Satin, i had the same problem years ago when i had my son. docs kept telling me its only thrush, went back and forth for about year and half, i tried everything , no underwear in house, every cream going , live yoghurt it ruled my life i was going crazy eventually got to see consultant and they said it was probably as result of ventoose? that i had, not sure how they did it but they used a speculum that had been frozen which burnt the top layer of skin off my cervix and that cured it , i thought that it was the outside skin that was the problem but it was internal Do not be put off by your doctors they have no idea what you are going through it rules your life and ruins the time you have with your baby, go back to doctors and ask for a referal to a consultant. you have my sympathy, mine went on for nearly 2 years before it was cured.

breatheslowly Fri 30-Sep-11 20:41:22

Mango - I don't think it is terrible, but it is something to be managed rather than cured completely. It is worth getting your thyroid function checked if you have it (my dermatologist insisted on this) as thyroid problems are more common in people with it. Also bear this in mind going forward as just because you haven't got a thyroid problem now, if you have thyroid type symptoms later it is worth being alert to the potential. I had my thyroid function rechecked when pregnant as it is a real problem for the developing baby if you have hypothyroidism.

LS is basically an autoimmune problem where your immune system attacks your vulval skin (and steroid calms it down). I seem to come from an "autoimmuny" family, so it is just one way of having an autoimmune disorder. I think that the key is to start with a very potent steroid ointment (I prefer these to creams and they have fewer ingredients) and then taper these down through less potent ones until you are not using any until a flare up or just a low dose a couple of times a week. The guidance suggests dermovate (called clob by Americans) but my dermatologist has got me on betnovate which isn't quite so potent and then tapering to eumovate.

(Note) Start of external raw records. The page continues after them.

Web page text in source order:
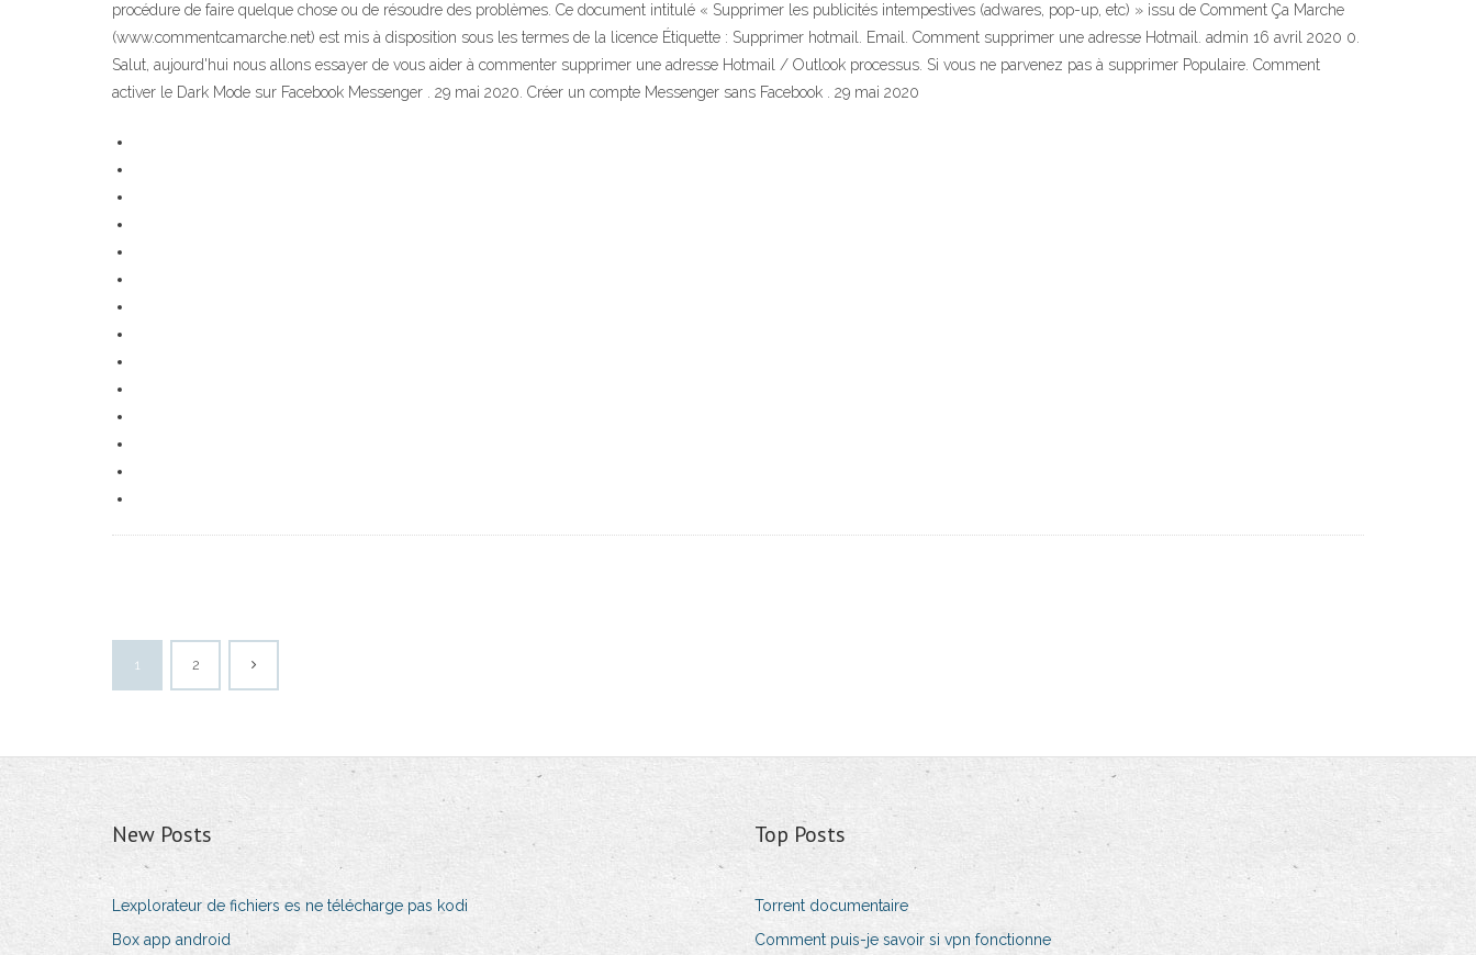
procédure de faire quelque chose ou de résoudre des problèmes. Ce document intitulé « Supprimer les publicités intempestives (adwares, pop-up, etc) » issu de Comment Ça Marche
(www.commentcamarche.net) est mis à disposition sous les termes de la licence Étiquette : Supprimer hotmail. Email. Comment supprimer une adresse Hotmail. admin 16 avril 2020 0.
Salut, aujourd'hui nous allons essayer de vous aider à commenter supprimer une adresse Hotmail / Outlook processus. Si vous ne parvenez pas à supprimer Populaire. Comment
activer le Dark Mode sur Facebook Messenger . 29 mai 2020. Créer un compte Messenger sans Facebook . 29 mai 2020
1 2
New Posts
Lexplorateur de fichiers es ne télécharge pas kodi
Box app android
Top Posts
Torrent documentaire
Comment puis-je savoir si vpn fonctionne
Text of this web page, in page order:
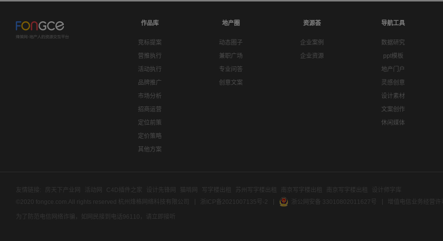
作品库
竞标提案
营推执行
活动执行
品牌推广
市场分析
招商运营
定位前策
定价策略
其他方案
地产圈
动态圈子
兼职广场
专业问答
创意文案
资源荟
企业案例
企业资源
导航工具
数据研究
ppt模板
地产门户
灵感创意
设计素材
文案创作
休闲媒体
友情链接: 房天下产业网 活动网 C4D插件之家 设计先锋网 猫啃网 写字楼出租 苏州写字楼出租 南京写字楼出租 南京写字楼出租
设计师字库
©2020 fongce.com.All rights reserved 杭州烽格网络科技有限公司
浙ICP备2021007135号-2 浙公网安备 33010802011627号 增值电信业务经营
为了防范电信网络诈骗，如网民接到电话96110，请立即接听
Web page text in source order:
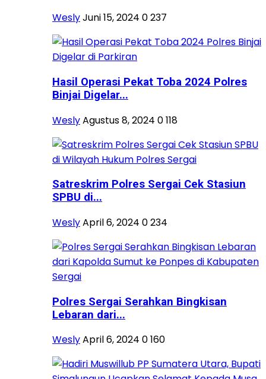
WeslyJuni 15, 2024 0237
Hasil Operasi Pekat Toba 2024 Polres
Binjai Digelar...
WeslyAgustus 8, 2024 0118
Satreskrim Polres Sergai Cek Stasiun
SPBU di...
WeslyApril 6, 2024 0234
Polres Sergai Serahkan Bingkisan
Lebaran dari...
WeslyApril 6, 2024 0160
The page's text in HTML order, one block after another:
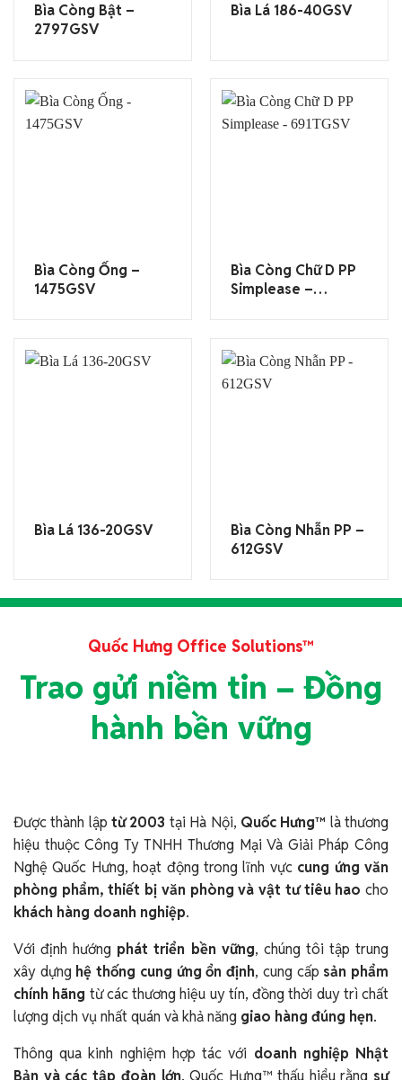
Bìa Còng Bật –
2797GSV
Bìa Lá 186-40GSV
Bìa Còng Ống –
1475GSV
Bìa Còng Chữ D PP
Simplease –
Bìa Lá 136-20GSV
Bìa Còng Nhẫn PP –
612GSV
Quốc Hưng Office Solutions™
Trao gửi niềm tin – Đồng
hành bền vững
Được thành lậptừ 2003 tại Hà Nội, Quốc Hưng™ là thương
hiệu thuộc Công Ty TNHH Thương Mại Và Giải Pháp Công
Nghệ Quốc Hưng, hoạt động trong lĩnh vực cung ứng văn
phòng phẩm, thiết bị văn phòng và vật tư tiêu hao cho
khách hàng doanh nghiệp.
Với định hướng phát triển bền vững, chúng tôi tập trung
xây dựng hệ thống cung ứng ổn định, cung cấp sản phẩm
chính hãng từ các thương hiệu uy tín, đồng thời duy trì chất
lượng dịch vụ nhất quán và khả năng giao hàng đúng hẹn.
Thông qua kinh nghiệm hợp tác với doanh nghiệp Nhật
Bản và các tập đoàn lớn, Quốc Hưng™ thấu hiểu rằng sự
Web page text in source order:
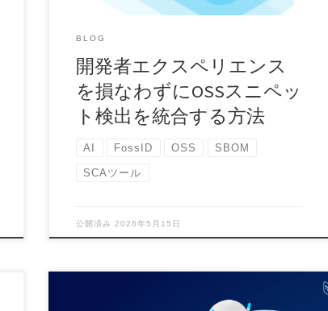
BLOG
開発者エクスペリエンス
を損なわずにOSSスニペッ
ト検出を統合する方法
AI FossID OSS SBOM
SCAツール
公開済み2026年5月15日

With the benefit of hindsight, I wish I had a CS for my baby as I had very poor healing of my episiotomy and a flare up which I couldn't really use steriods for as the scar healing would have been affected. The poor healing was as a result of my LS and my dermatologist recommends that I have a CS for any future DC. CS for LS doesn't seem to be a standard recommendation, but I wouldn't take the risk with the type of birth I had. I had an induction & forceps (which are much more likely with induction). Had I really thought about it, I should considered the risks that inductions bring and said that the likely damage to my nethers was too high a risk to take. However no one seemed to notice LS in my notes and as it had been very little bother before, I didn't really think about it. I appreciate that you might have all your children already, but I would like this information out there, so that if anyone like me searches for it this comes up as I couldn't find anything myself about LS and birth other than "it'll be ok".

HTH

mangopudding Sat 01-Oct-11 15:30:08

Thanks for the info, breatheslowly. It's reassuring to hear from personal experiences rather than googling on the net.

satinandsilk Sat 01-Oct-11 22:16:17

thanks for the new suggestions: will look into LS and also try to track down a private dermatologist who specilises in GU issues. In the last couple of days it's become worse than ever - the cracks are quite red and obvious now and it is pretty unbearable. i am definitely willing to pay to go private - would literally throw everything at sorting this out as soon as possible as it is spoiling my life.